* _Information supplied_
◆ ◆ ◆ ◆

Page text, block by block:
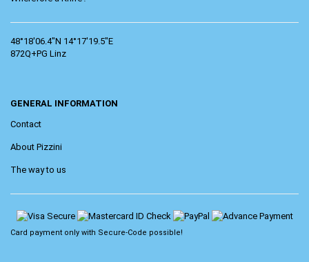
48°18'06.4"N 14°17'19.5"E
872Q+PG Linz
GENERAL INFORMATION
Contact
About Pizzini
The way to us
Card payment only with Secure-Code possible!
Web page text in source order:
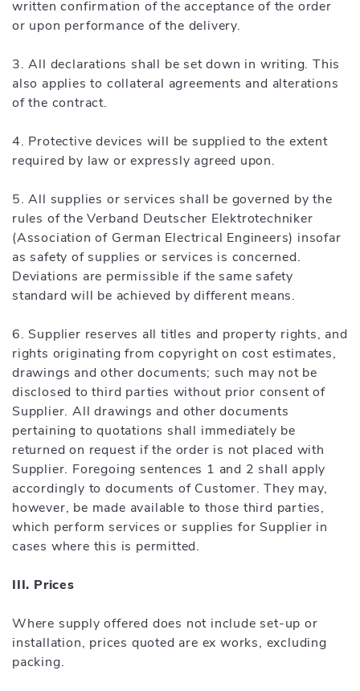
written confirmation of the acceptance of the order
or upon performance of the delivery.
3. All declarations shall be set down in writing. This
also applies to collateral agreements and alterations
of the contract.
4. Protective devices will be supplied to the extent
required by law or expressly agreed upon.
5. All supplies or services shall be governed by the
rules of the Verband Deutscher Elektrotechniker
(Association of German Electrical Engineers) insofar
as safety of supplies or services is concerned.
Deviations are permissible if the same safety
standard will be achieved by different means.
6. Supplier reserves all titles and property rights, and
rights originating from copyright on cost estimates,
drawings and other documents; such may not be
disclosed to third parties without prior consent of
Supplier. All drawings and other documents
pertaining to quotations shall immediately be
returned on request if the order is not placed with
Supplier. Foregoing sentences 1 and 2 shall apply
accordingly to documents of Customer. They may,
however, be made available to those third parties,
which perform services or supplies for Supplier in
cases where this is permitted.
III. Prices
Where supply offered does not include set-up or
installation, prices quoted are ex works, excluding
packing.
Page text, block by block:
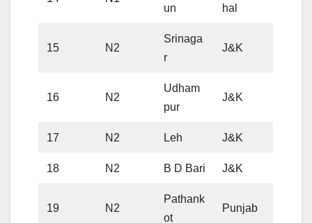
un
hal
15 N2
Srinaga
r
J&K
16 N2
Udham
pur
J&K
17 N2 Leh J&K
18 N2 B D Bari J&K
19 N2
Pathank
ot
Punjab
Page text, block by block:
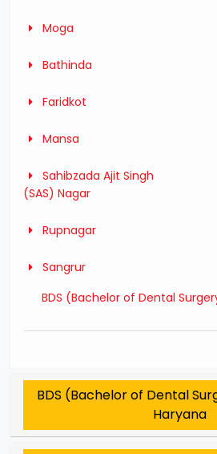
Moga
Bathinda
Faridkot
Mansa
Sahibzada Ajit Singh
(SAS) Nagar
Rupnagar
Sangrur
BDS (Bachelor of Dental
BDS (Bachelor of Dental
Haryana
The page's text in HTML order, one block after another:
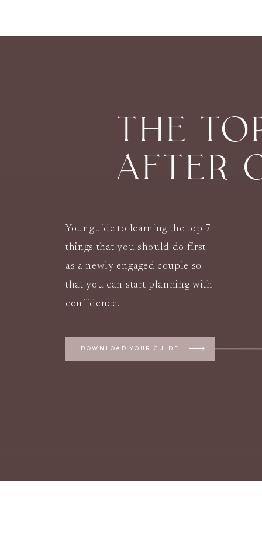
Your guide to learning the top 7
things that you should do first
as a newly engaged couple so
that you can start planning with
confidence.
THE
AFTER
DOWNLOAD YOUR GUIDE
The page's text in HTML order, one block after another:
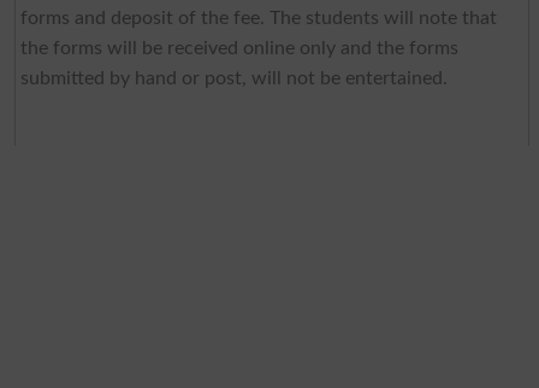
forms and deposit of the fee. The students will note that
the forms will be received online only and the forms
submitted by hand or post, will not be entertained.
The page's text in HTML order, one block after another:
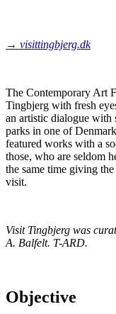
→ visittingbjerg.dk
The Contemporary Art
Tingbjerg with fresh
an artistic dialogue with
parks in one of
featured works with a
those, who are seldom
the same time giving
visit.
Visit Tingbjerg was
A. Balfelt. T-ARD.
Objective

◆ ◆ ◆ ◆

* _Exercise instructions_
The reply should consist only of the lines running from the one with "rights originating from" through the end of the material, both included, copied exactly; please omit pictures.

* _Answer_
rights originating from copyright on cost estimates,
drawings and other documents; such may not be
disclosed to third parties without prior consent of
Supplier. All drawings and other documents
pertaining to quotations shall immediately be
returned on request if the order is not placed with
Supplier. Foregoing sentences 1 and 2 shall apply
accordingly to documents of Customer. They may,
however, be made available to those third parties,
which perform services or supplies for Supplier in
cases where this is permitted.
III. Prices
Where supply offered does not include set-up or
installation, prices quoted are ex works, excluding
packing.
Page text, block by block:
un
hal
15 N2
Srinaga
r
J&K
16 N2
Udham
pur
J&K
17 N2 Leh J&K
18 N2 B D Bari J&K
19 N2
Pathank
ot
Punjab
Page text, block by block:
Moga
Bathinda
Faridkot
Mansa
Sahibzada Ajit Singh
(SAS) Nagar
Rupnagar
Sangrur
BDS (Bachelor of Dental
BDS (Bachelor of Dental
Haryana
The page's text in HTML order, one block after another:
Your guide to learning the top 7
things that you should do first
as a newly engaged couple so
that you can start planning with
confidence.
THE
AFTER
DOWNLOAD YOUR GUIDE
The page's text in HTML order, one block after another:
forms and deposit of the fee. The students will note that
the forms will be received online only and the forms
submitted by hand or post, will not be entertained.
The page's text in HTML order, one block after another:
→ visittingbjerg.dk
The Contemporary Art
Tingbjerg with fresh
an artistic dialogue with
parks in one of
featured works with a
those, who are seldom
the same time giving
visit.
Visit Tingbjerg was
A. Balfelt. T-ARD.
Objective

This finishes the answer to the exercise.